-- What you will do --
An exact, picture-free copy of the listing is required.

-- Records provided --
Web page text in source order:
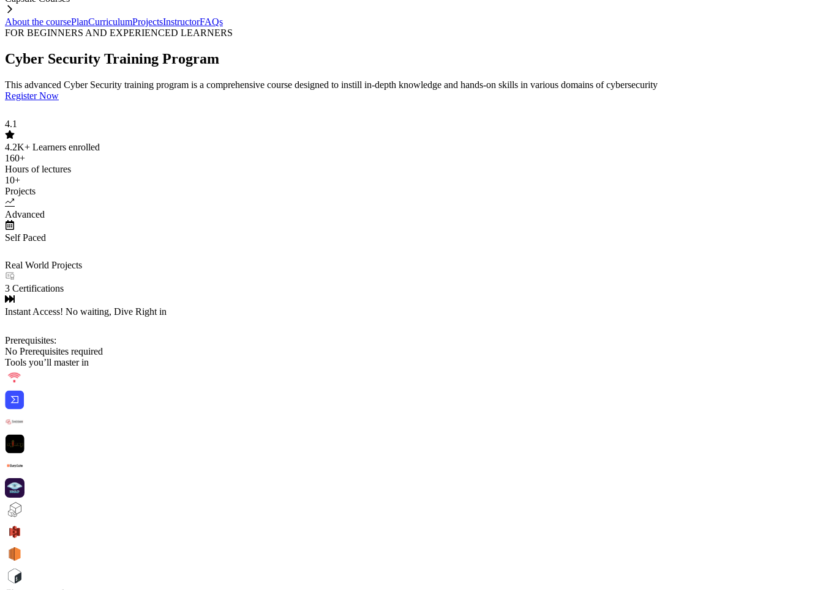
About the coursePlanCurriculumProjectsInstructorFAQs
FOR BEGINNERS AND EXPERIENCED LEARNERS
Cyber Security Training Program
This advanced Cyber Security training program is a comprehensive course designed to instill in-depth knowledge and hands-on skills in various domains of cybersecurity
Register Now
4.1
4.2K+ Learners enrolled
160+
Hours of lectures
10+
Projects
Advanced
Self Paced
Real World Projects
3 Certifications
Instant Access! No waiting, Dive Right in
Prerequisites:
No Prerequisites required
Tools you’ll master in

-- Output of the task --
Web page text in source order:
About the coursePlanCurriculumProjectsInstructorFAQs
FOR BEGINNERS AND EXPERIENCED LEARNERS
Cyber Security Training Program
This advanced Cyber Security training program is a comprehensive course designed to instill in-depth knowledge and hands-on skills in various domains of cybersecurity
Register Now
4.1
4.2K+ Learners enrolled
160+
Hours of lectures
10+
Projects
Advanced
Self Paced
Real World Projects
3 Certifications
Instant Access! No waiting, Dive Right in
Prerequisites:
No Prerequisites required
Tools you’ll master in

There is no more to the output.